只听江夏王欲阻止道:“赞普,公主她……”然而他急切的声音已是在屏风边响起:“文成,你,你可还好?”
一边问着,一边就要转过屏风来的样子,明珠一时手足无措,只得慌忙的跪在了屏风边,正好挡在了外帐与内间的小小通道上:“明珠参见赞普,愿我赞普福体安唐,永事吉祥。”
松赞干布心不在焉的应道:“哦,明珠姑娘不必多礼。”想是明珠仍未起来,语气不禁有些急躁:“姑娘起来吧,你们公主醒了吗?我看看去。”明珠更是伏低了身子:“赞普。公主她,早已醒了,然刚刚吃了药,又睡了过去,现在——不便打扰,请赞普留步。”
松赞干布脚步一滞:“本赞普刚刚明明看见小玉端了公主的膳食来。”他明察秋毫,何等睿智,哪里又会瞒过他了?
明珠惶然:“赞普,公主,公主她,她……她不想……”明珠本来也是久经风月。对人接物更是游刃有余,却不想在松赞干布的逼视下,竟是诺诺了半天,也说不出一句囫囵话。

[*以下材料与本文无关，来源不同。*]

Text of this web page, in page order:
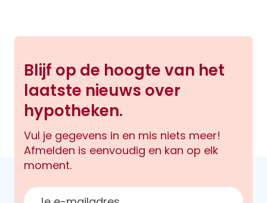
Blijf op de hoogte van het
laatste nieuws over
hypotheken.
Vul je gegevens in en mis niets meer!
Afmelden is eenvoudig en kan op elk
moment.
E-mailadres

半晌才听松赞干布接道:“可是公主不想见本赞普?”明珠伏在地上大气不出。
松赞干布忽然冷笑两声:“李大人,是不是又要待到生米煮成了熟饭,好堵住了本赞普的嘴?”江夏王愕然:“赞普此话何意?”
“哼,本赞普既然说过了愿意给文成自由,自是说话算数,也不会为难你们,但是总得让本赞普见一见这个冒牌货吧?”

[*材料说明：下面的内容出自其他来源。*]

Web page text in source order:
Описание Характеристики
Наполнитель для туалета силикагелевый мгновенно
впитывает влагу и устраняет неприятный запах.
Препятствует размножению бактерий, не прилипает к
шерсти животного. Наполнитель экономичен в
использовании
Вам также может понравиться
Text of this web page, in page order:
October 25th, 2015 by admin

听到这里,我总算是明白了,原来松赞干布以为我真的想要逃离,现在这帐里的文成是让人代冒的,这才有此一言。
我脑中不及细想,附到素清耳边,素清皱眉,见我主意已定,只得无奈点头。
江夏王想是也明白了松赞干布的意思,唤人上了荼,只来得及说了句:“赞普误会了,公主并非……”就被屏风内的素清接过了话头:“既然赞普有言,那,就请进来一见吧。”素清故意一个字一个字的慢慢吐了出来,还真是像些公主家的语气呢。
松赞干布不认识素清,此时听她声音,竟真的愣住了,只一瞬间,他便哑着嗓子狠声道:“果真,不是她!”就听他重重的脚步声响起,明珠急忙让开,隔着床幔,我已看到他的一只尖靴似进非进的踏在了屏风边。
我急忙撩了幔子,紧张的注视着他,只要一步,只要再踏一步,他就能看到我,看到我文成公主。到那时。他会是何表情呢?
然而他却迟迟不再有动静了,帐内一时静得出奇,我仿佛听见他剧烈的心跳声。良久,终于听他冷冷的说道:“罢了,既不是她,我又何必多此一举呢?李大人,请照顾好公主,本赞普先走一步了。”
我眼睁睁的看着他的脚又缩了回去,心下不免有些失望:搞什么啊,你只要再向前一步,便能拔云见雾如愿以偿了,却在这关键时刻退缩了。
江夏王急叫:“赞普?”
“请李大人也准备一下,三天后本赞普为公主接风。”最后一个字的落音,却是从帐子外面传了进来,想来他急于离开,就连说话间也是马不停蹄啊。
我禁不住“噗哧”一声笑了。
江夏王三步并作两步过来,见我一脸得意,气急败坏的道:“公主!公主怎可如此任性?赞普此一回去,定会大动肝火,不定又惹出什么事来。”
我慢条斯理的安慰道:“放心吧李大人,你只管张罗去,三天后吐蕃一定会给我大唐一个盛大而壮观的迎亲仪式。”